В процессе беседы слушатели задали Виктору Анатольевичу немало интересных и острых вопросов: про то, что нашему сетевому сообществу может грозить будущее китайского или, тем более, корейского интернета, про клерикализацию общества и слияние РПЦ с властью, про то, что нынешняя молодежь не верит в демократические принципы развития.

Накануне ушел из жизни писатель Борис Стругацкий. Разумеется, Виктор Шендерович не мог не коснуться этого события.


После смерти Стругацкого в интернете появились цитаты, в том числе из «Трудно быть богом», рассуждения дона Руматы как раз о том, что власть ненавидит умников. Ненавидит – они мешают ей править. Власти очень хорошо с темной толпой. С ней так уютно, она так хорошо управляема. Ей подкинешь врага какого-нибудь, ей подкинешь деньжат, ей подкинешь какой-нибудь нехитрый праздник, гладиаторский бой, войну какую-нибудь победоносную. Она и рада. С темной массой легко иметь дело и приятно. С интеллектуалами, образованными людьми – сложнее. Они, конечно, мешают. Но когда власть отрубает себя от интеллектуалов, то через очень короткое время на выходе идет деградация, чрезвычайно заметная. Вся история полна этим.

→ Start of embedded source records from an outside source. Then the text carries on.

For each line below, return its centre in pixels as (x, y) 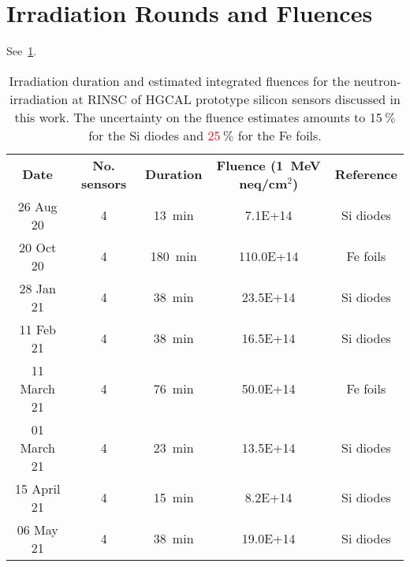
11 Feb (37, 329)
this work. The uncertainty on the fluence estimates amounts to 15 (198, 117)
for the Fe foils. (280, 135)
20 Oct (38, 247)
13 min (173, 215)
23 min (173, 447)
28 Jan (37, 288)
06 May (37, 529)
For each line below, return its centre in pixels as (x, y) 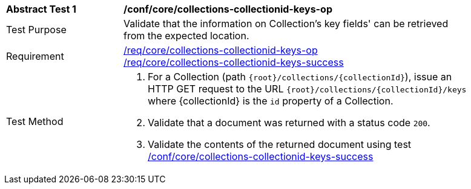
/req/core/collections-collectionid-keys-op (221, 50)
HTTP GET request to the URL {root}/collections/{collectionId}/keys (307, 89)
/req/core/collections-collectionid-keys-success (234, 62)
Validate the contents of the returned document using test (280, 144)
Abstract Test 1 (41, 9)
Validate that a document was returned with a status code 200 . (289, 123)
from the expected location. (186, 36)
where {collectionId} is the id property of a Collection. (271, 101)
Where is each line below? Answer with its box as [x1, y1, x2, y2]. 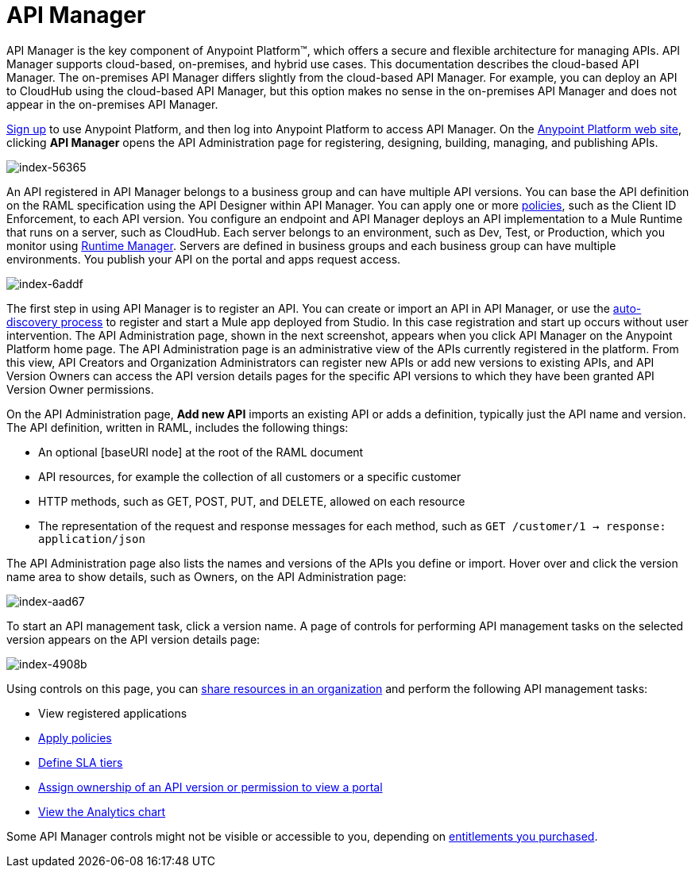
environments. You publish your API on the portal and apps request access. [6, 252, 401, 266]
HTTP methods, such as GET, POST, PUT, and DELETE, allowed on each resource [38, 494, 465, 508]
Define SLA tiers [38, 755, 123, 769]
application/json [38, 532, 145, 545]
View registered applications [38, 706, 187, 720]
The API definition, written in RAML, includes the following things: [6, 420, 349, 434]
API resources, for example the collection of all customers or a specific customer [38, 469, 461, 483]
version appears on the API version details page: [6, 632, 261, 646]
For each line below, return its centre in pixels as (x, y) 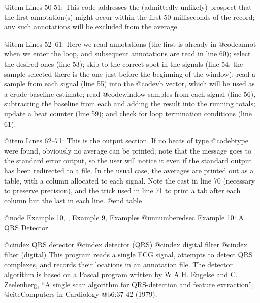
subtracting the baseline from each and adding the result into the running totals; (130, 103)
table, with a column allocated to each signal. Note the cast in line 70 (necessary (130, 180)
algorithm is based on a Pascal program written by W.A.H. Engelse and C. (121, 274)
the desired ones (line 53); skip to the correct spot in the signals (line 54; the (124, 63)
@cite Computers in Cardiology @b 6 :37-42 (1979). (81, 294)
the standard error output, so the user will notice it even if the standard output (128, 160)
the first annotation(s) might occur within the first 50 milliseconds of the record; (129, 17)
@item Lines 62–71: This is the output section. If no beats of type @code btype (126, 141)
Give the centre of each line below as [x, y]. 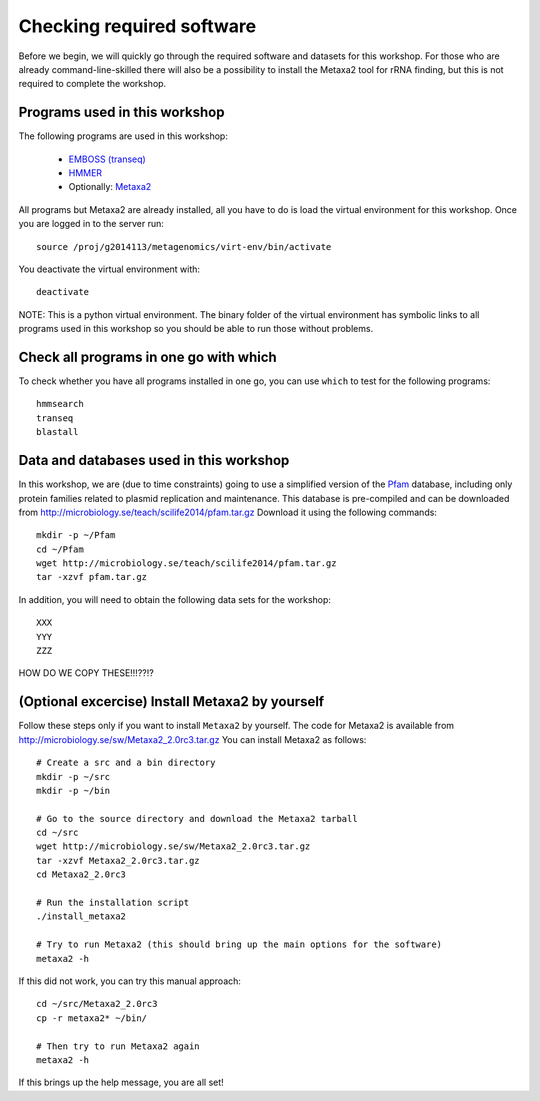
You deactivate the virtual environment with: [109, 269]
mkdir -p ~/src [73, 776]
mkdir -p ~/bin [73, 790]
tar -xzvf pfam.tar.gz [92, 577]
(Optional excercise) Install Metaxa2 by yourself [171, 701]
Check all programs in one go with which [147, 356]
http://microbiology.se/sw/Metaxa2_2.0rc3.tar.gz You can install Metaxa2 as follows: [192, 739]
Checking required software [137, 26]
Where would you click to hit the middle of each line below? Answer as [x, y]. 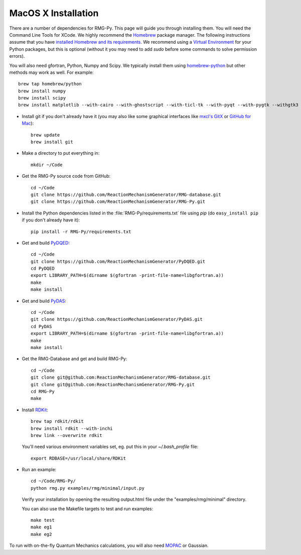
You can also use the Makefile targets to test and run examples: [87, 509]
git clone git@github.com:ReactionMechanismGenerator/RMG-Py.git [113, 384]
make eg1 [41, 527]
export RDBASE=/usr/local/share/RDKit [79, 458]
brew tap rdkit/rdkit [57, 421]
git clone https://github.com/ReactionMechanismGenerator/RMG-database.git [126, 194]
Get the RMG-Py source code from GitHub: [66, 176]
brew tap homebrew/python [50, 84]
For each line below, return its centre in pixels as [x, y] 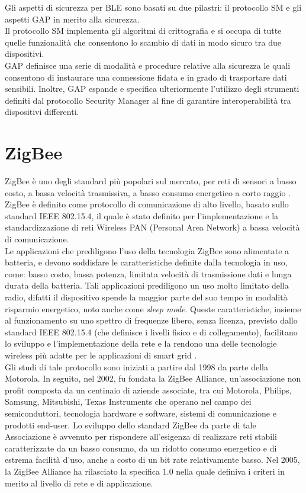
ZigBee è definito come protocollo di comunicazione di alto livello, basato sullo [147, 204]
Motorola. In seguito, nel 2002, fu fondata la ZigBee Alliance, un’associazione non [153, 378]
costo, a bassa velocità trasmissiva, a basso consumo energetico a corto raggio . [148, 192]
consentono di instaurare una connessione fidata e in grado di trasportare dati [146, 77]
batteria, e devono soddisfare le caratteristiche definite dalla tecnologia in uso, [146, 262]
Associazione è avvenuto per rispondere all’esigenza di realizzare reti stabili [141, 436]
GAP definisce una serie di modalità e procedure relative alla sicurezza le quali [148, 65]
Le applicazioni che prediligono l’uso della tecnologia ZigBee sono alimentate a [147, 250]
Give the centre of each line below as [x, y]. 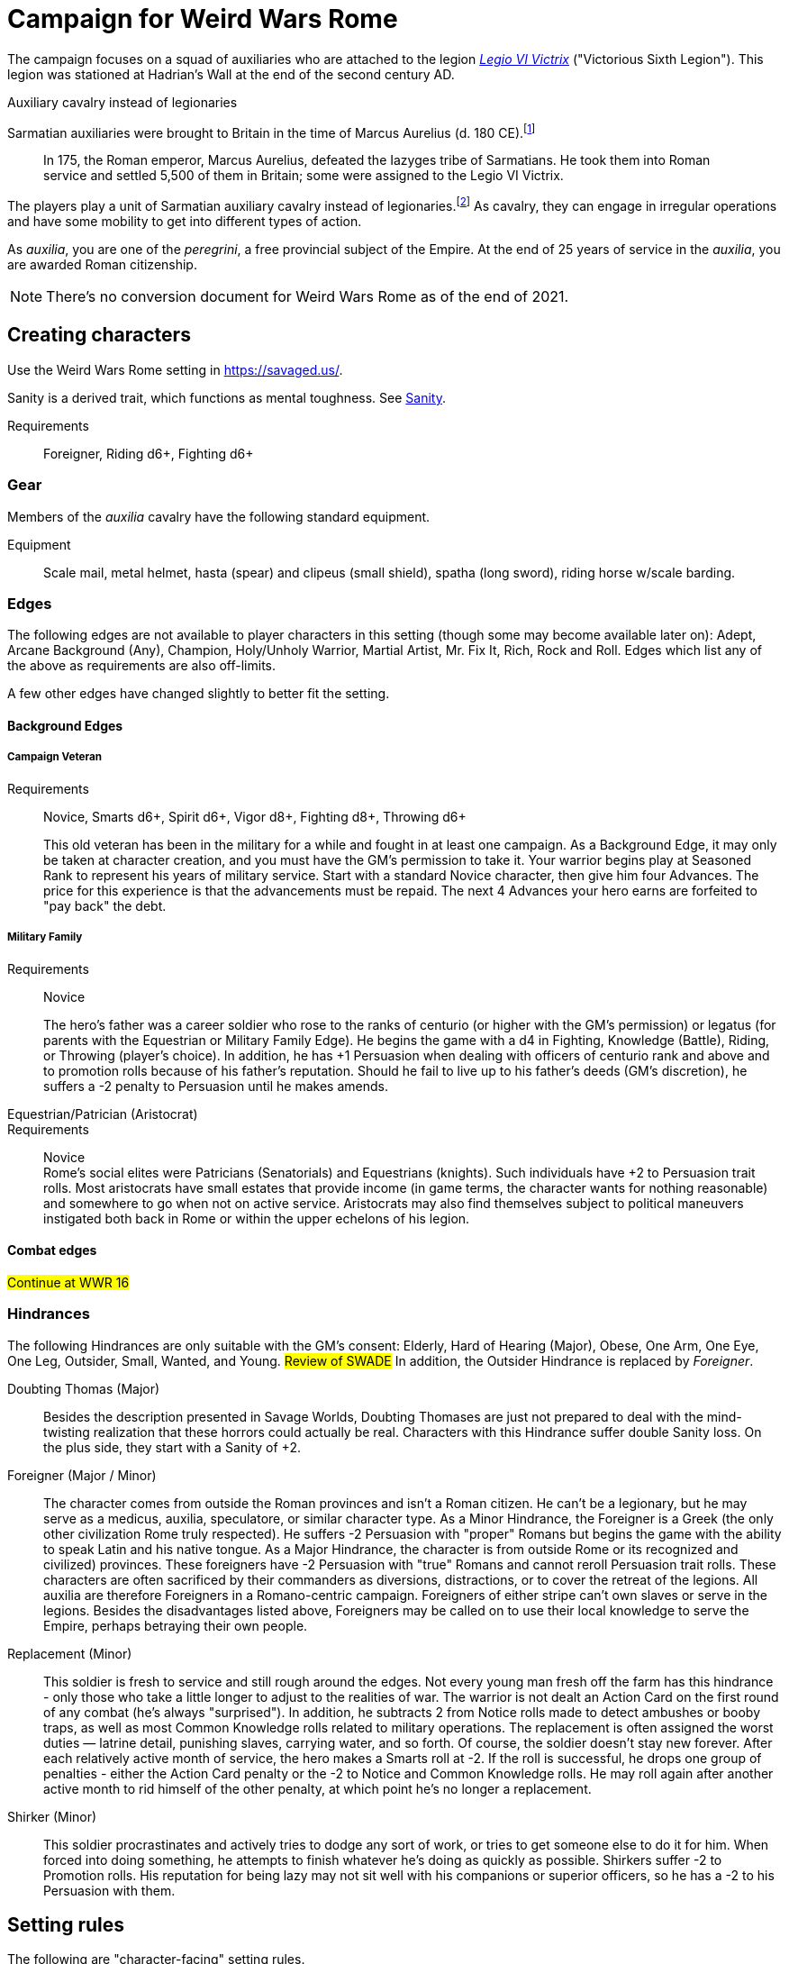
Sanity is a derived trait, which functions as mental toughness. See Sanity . [227, 397]
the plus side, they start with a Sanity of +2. [172, 1447]
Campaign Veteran [55, 757]
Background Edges [65, 726]
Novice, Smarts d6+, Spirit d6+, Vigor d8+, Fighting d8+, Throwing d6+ [255, 816]
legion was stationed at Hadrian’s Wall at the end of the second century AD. [231, 74]
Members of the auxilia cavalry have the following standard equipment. [219, 516]
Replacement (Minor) [70, 1653]
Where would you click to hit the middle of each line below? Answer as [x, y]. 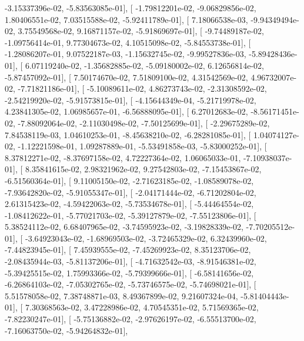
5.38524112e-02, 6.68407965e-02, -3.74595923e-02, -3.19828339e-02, [124, 227]
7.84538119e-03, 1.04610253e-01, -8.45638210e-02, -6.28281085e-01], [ [128, 134]
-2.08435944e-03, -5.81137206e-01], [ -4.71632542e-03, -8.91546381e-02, [131, 261]
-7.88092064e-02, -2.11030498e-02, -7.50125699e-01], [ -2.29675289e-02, [144, 123]
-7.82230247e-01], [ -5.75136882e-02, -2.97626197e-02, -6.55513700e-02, [131, 319]
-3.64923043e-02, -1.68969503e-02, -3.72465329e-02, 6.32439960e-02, [146, 238]
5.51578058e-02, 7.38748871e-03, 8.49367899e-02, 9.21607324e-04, [121, 295]
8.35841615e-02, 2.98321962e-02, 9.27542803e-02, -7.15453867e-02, [143, 169]
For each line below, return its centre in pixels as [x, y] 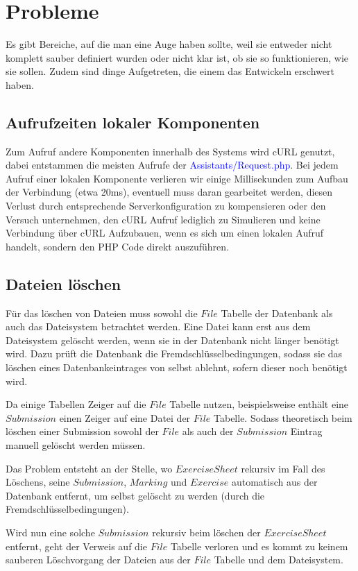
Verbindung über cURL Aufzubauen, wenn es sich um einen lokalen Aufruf [165, 233]
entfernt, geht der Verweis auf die [76, 546]
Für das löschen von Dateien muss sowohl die [102, 313]
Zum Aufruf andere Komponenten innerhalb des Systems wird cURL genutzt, [170, 151]
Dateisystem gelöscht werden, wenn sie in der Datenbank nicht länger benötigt [172, 340]
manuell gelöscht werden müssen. [76, 445]
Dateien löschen [63, 283]
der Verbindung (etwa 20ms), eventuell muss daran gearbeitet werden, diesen [169, 192]
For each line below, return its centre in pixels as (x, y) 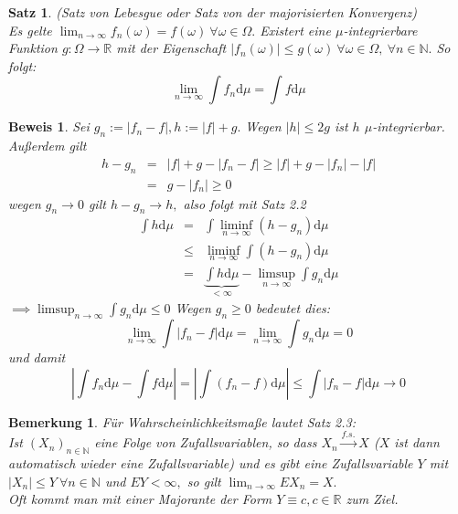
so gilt (204, 481)
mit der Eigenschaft (171, 48)
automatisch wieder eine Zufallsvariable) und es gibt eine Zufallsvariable (211, 462)
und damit (37, 357)
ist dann (417, 442)
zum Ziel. (372, 499)
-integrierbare (380, 30)
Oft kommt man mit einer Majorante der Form (140, 499)
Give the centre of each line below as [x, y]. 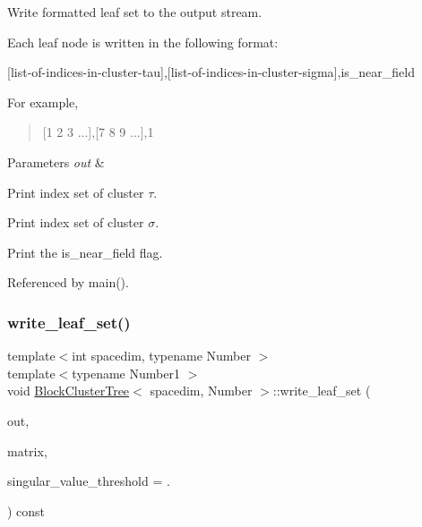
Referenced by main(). [68, 282]
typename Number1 [126, 373]
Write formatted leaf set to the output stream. [135, 12]
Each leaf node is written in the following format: [143, 42]
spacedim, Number [201, 391]
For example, [43, 102]
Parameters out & [56, 161]
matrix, [27, 450]
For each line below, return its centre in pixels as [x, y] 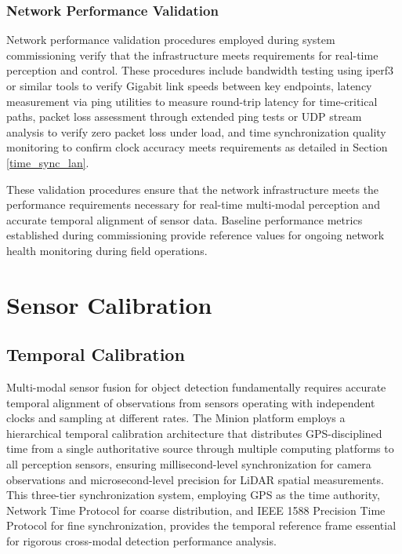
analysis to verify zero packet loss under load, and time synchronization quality [196, 131]
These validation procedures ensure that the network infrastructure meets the [193, 189]
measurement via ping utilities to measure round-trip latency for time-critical [192, 101]
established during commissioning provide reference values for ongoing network [196, 235]
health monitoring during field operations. [107, 250]
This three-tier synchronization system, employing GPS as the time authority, [193, 495]
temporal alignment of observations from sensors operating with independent [191, 402]
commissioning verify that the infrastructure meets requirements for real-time [192, 55]
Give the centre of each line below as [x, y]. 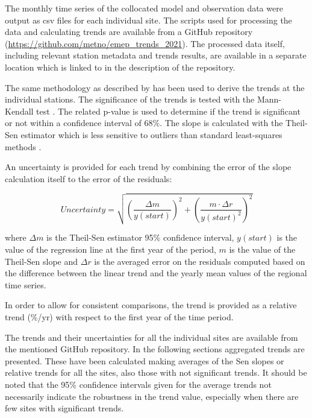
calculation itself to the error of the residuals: [89, 178]
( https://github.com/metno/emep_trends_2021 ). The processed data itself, [145, 43]
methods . [23, 146]
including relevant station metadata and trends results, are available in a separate [156, 55]
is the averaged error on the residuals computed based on [200, 261]
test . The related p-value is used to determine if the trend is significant [168, 111]
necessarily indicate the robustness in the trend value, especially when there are [152, 396]
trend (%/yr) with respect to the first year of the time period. [119, 317]
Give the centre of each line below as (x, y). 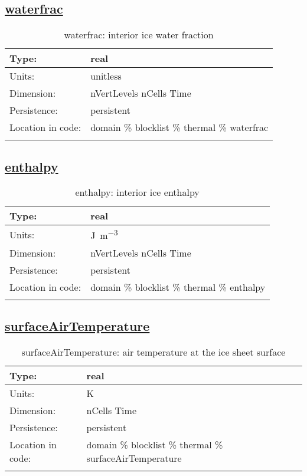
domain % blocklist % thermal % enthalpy (178, 287)
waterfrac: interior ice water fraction (139, 35)
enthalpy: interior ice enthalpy (137, 192)
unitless (106, 76)
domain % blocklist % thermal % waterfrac (179, 127)
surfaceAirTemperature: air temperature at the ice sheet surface (153, 352)
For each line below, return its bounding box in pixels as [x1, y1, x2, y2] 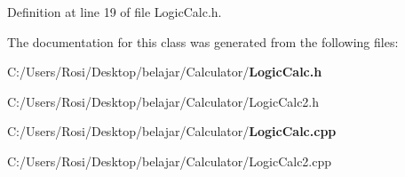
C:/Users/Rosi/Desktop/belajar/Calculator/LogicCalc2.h [7, 92, 320, 110]
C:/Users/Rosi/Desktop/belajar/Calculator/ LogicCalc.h [7, 62, 322, 81]
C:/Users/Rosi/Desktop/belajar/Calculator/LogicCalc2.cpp [7, 151, 332, 170]
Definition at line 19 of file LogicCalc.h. [7, 3, 222, 20]
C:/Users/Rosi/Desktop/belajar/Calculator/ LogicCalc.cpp [7, 122, 337, 141]
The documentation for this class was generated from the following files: [7, 32, 399, 51]
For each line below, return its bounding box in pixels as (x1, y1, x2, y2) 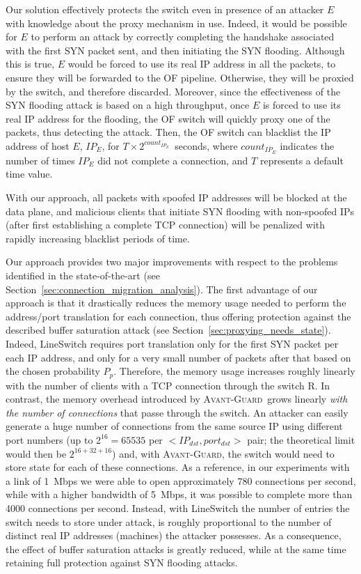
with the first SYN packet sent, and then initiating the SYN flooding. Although (6, 42, 345, 57)
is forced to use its (262, 98, 341, 112)
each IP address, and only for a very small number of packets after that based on (6, 350, 351, 364)
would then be (6, 446, 67, 460)
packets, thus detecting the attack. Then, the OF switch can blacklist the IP (6, 125, 331, 139)
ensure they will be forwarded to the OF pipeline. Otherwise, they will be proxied (6, 70, 354, 84)
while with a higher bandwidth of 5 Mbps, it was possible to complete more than (6, 487, 353, 502)
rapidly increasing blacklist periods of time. (6, 231, 190, 245)
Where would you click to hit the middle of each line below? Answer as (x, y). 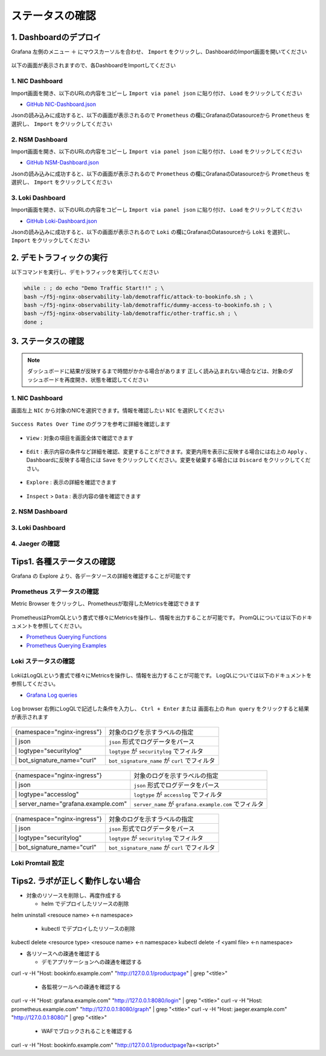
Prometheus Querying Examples (66, 645)
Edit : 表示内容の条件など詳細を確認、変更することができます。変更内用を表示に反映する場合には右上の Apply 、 (168, 451)
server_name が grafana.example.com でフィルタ (199, 804)
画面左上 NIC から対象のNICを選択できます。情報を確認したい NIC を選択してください (118, 410)
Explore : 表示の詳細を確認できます (72, 482)
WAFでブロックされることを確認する (87, 1031)
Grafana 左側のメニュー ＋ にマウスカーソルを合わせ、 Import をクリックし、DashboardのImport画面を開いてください (159, 52)
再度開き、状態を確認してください (107, 380)
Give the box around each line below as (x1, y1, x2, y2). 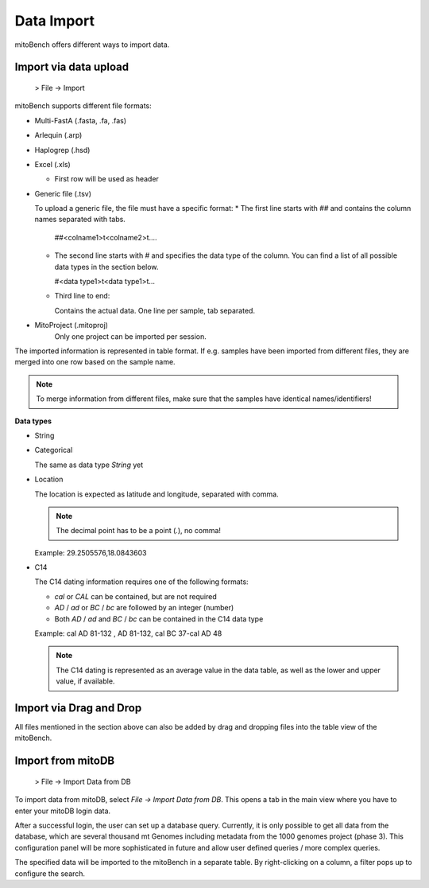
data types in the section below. (54, 262, 159, 271)
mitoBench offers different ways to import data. (14, 40, 170, 49)
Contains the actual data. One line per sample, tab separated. (54, 306, 256, 315)
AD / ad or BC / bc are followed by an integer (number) (54, 603, 234, 613)
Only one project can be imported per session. (54, 331, 207, 341)
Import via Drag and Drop (14, 701, 142, 715)
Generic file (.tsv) (34, 189, 91, 198)
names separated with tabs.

В заключение наш гость сказал:

Не надо прекращать усилий ни в коем случае. Мы должны делать то, что мы можем делать. Мы не должны загадывать о результате усилий.
Оставаться здесь и просто ничего не делать и ждать, чем закончится – это самое глупое, что можно представить себе.
Ничего не бесполезно – это можно сказать ясно!
Надо просто спокойно делать то, что ты должен делать.